=== EXCERPTED DATA ===
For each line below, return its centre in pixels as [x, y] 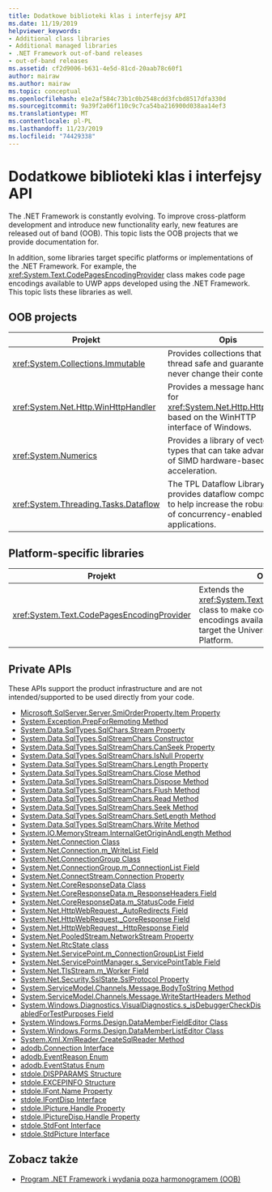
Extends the [221, 590]
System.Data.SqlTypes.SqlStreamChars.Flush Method [110, 790]
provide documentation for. [54, 242]
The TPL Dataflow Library [216, 484]
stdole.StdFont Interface [60, 1125]
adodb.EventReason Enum [64, 1056]
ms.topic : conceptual [45, 91]
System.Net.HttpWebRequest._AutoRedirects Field [104, 910]
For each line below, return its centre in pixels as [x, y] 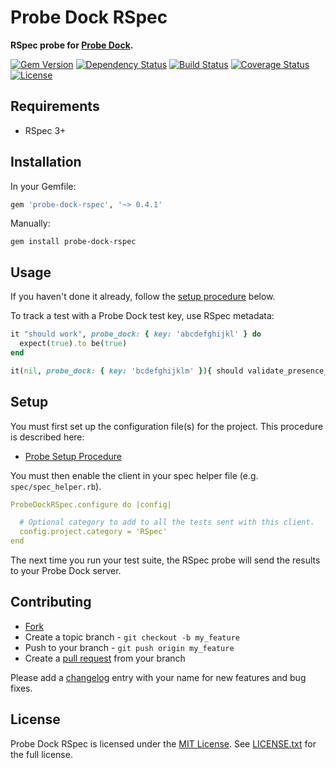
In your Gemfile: [43, 186]
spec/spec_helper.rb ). [56, 486]
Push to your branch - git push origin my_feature [129, 647]
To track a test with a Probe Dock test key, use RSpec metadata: [142, 316]
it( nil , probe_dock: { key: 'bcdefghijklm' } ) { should [127, 371]
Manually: [30, 223]
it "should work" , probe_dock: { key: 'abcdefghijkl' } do [136, 334]
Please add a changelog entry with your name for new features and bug [158, 677]
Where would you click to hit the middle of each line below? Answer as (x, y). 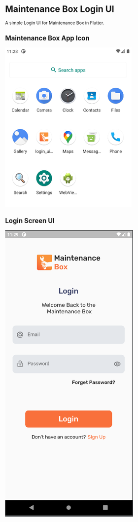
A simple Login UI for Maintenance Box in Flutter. (55, 23)
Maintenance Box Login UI (60, 9)
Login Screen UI (30, 221)
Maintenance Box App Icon (47, 38)
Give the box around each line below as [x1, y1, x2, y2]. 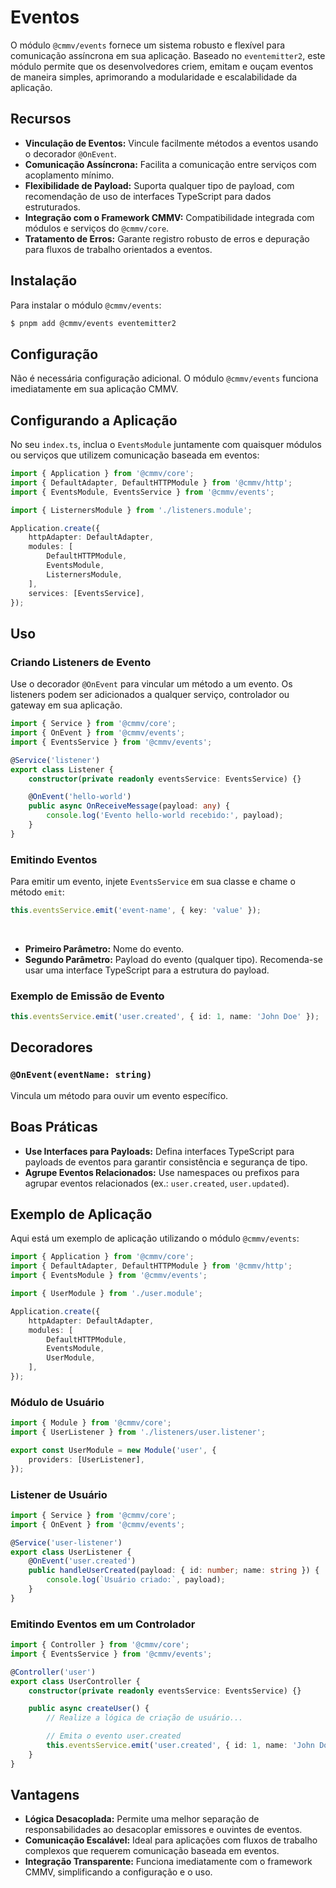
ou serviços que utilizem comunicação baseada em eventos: [10, 449, 260, 461]
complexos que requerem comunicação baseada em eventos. [24, 1845, 280, 1857]
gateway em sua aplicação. [10, 699, 123, 711]
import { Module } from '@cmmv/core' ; [10, 1418, 172, 1428]
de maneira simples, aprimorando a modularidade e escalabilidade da [10, 71, 298, 83]
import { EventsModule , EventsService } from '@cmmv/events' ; [10, 487, 275, 497]
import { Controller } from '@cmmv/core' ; [10, 1640, 190, 1650]
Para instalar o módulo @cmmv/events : [10, 299, 162, 311]
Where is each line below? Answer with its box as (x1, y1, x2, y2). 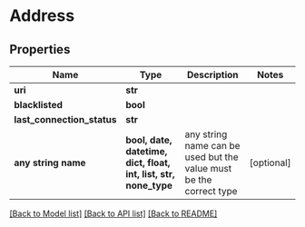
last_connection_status (14, 113, 117, 125)
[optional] (249, 156, 291, 169)
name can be (184, 140, 241, 152)
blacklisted (14, 99, 64, 111)
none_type (125, 179, 173, 192)
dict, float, (125, 156, 171, 169)
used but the (184, 151, 239, 163)
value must (184, 163, 232, 174)
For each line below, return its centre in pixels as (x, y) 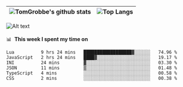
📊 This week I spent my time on (47, 39)
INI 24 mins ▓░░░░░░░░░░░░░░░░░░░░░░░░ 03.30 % (92, 63)
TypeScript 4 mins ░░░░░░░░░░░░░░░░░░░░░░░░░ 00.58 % (92, 73)
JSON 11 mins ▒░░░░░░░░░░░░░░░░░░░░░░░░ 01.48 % (92, 68)
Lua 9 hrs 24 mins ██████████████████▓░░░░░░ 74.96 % (92, 52)
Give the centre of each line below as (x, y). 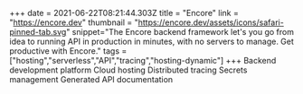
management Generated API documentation (91, 79)
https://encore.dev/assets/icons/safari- (211, 22)
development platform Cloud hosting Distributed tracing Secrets (128, 70)
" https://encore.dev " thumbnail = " (74, 22)
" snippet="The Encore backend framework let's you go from (180, 32)
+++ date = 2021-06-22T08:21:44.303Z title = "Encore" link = (124, 13)
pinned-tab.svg (38, 32)
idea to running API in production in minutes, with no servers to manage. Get (151, 41)
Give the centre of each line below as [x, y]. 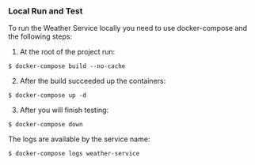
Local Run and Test [46, 11]
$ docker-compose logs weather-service [74, 154]
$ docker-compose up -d [48, 96]
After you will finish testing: [64, 110]
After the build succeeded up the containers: [93, 81]
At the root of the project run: [67, 52]
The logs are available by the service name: [79, 139]
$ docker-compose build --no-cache [67, 66]
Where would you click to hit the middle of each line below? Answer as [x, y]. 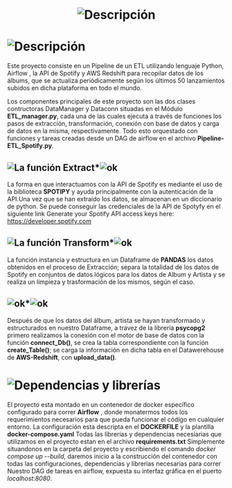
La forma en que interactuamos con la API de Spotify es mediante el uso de [115, 184]
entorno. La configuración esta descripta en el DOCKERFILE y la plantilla [111, 426]
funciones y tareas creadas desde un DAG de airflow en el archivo [101, 138]
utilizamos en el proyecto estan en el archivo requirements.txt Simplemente [116, 441]
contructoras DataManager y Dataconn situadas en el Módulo [95, 109]
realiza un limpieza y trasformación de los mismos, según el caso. [101, 282]
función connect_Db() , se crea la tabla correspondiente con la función [108, 342]
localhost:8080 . [30, 478]
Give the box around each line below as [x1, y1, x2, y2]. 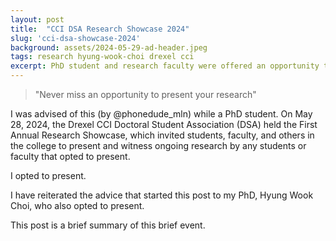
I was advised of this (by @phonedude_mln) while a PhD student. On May [10, 108, 313, 120]
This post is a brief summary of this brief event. [10, 219, 206, 231]
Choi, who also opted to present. [10, 200, 145, 211]
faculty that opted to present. [10, 151, 131, 162]
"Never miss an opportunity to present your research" [34, 89, 257, 100]
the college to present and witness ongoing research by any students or [10, 140, 307, 151]
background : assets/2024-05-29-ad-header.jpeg [10, 42, 208, 53]
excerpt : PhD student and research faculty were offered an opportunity [10, 61, 320, 71]
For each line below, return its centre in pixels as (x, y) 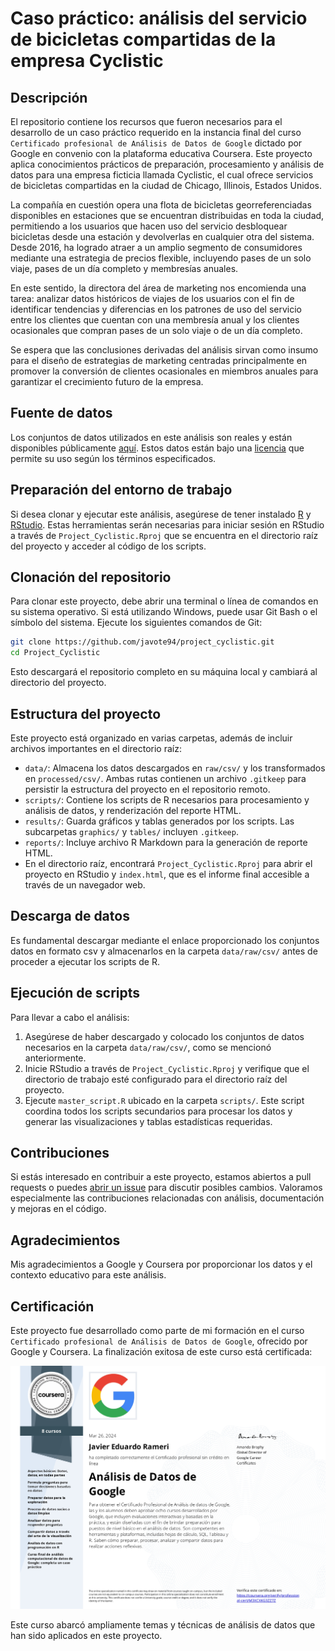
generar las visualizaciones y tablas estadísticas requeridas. (148, 1121)
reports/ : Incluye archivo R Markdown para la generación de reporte (166, 842)
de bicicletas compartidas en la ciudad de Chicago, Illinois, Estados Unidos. (166, 185)
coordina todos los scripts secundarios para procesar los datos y (158, 1111)
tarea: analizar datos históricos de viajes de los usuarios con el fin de (152, 298)
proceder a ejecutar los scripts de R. (85, 961)
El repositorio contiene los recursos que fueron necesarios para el (146, 121)
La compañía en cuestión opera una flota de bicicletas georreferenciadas (161, 205)
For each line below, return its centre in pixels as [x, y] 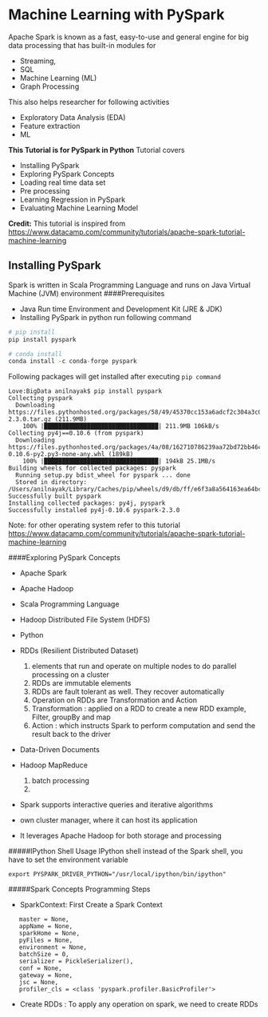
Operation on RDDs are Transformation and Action [114, 700]
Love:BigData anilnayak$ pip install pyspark [85, 391]
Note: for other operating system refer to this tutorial [95, 525]
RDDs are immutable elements [81, 683]
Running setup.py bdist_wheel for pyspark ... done [103, 475]
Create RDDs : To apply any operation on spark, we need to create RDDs [139, 1004]
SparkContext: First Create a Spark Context [91, 905]
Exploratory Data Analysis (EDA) [73, 117]
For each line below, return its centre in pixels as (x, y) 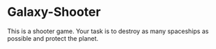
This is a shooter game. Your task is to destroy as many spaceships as (108, 31)
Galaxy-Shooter (54, 12)
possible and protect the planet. (53, 38)
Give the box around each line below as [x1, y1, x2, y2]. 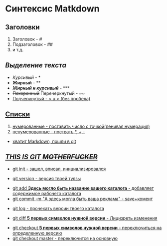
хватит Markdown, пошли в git [12, 138, 76, 144]
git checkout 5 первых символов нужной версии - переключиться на [12, 225, 162, 231]
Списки [5, 110, 30, 119]
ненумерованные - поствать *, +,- [12, 128, 85, 135]
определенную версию [12, 230, 62, 236]
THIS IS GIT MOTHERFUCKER [5, 153, 98, 161]
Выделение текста [5, 61, 66, 70]
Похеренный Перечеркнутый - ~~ [12, 90, 85, 96]
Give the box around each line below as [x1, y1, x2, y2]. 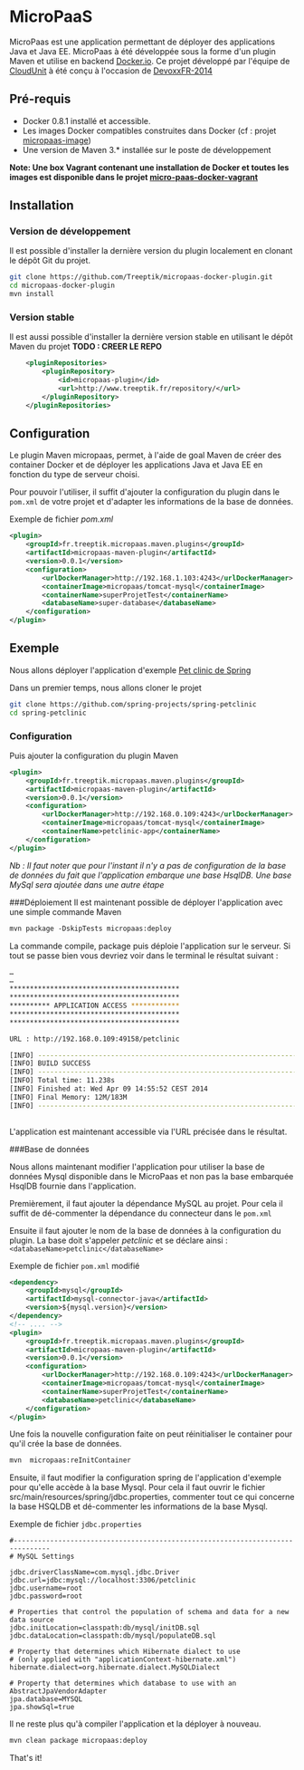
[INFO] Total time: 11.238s [9, 1076, 116, 1085]
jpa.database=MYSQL [9, 1695, 83, 1704]
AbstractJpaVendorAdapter [9, 1687, 107, 1696]
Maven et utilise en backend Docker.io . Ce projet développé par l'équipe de [9, 55, 290, 66]
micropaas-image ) [22, 134, 92, 146]
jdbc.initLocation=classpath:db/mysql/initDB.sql [9, 1623, 201, 1632]
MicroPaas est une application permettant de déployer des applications [9, 36, 276, 47]
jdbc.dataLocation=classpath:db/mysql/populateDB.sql [9, 1631, 217, 1640]
===
__WHAT YOU NEED TO DO__:
Of the lines above, retype only those from the line containing "development platform Cloud" through the line containing "idea to running", including both, exactly.

__EXERCISE SOLUTION__:
development platform Cloud hosting Distributed tracing Secrets (128, 70)
" https://encore.dev " thumbnail = " (74, 22)
" snippet="The Encore backend framework let's you go from (180, 32)
+++ date = 2021-06-22T08:21:44.303Z title = "Encore" link = (124, 13)
pinned-tab.svg (38, 32)
idea to running API in production in minutes, with no servers to manage. Get (151, 41)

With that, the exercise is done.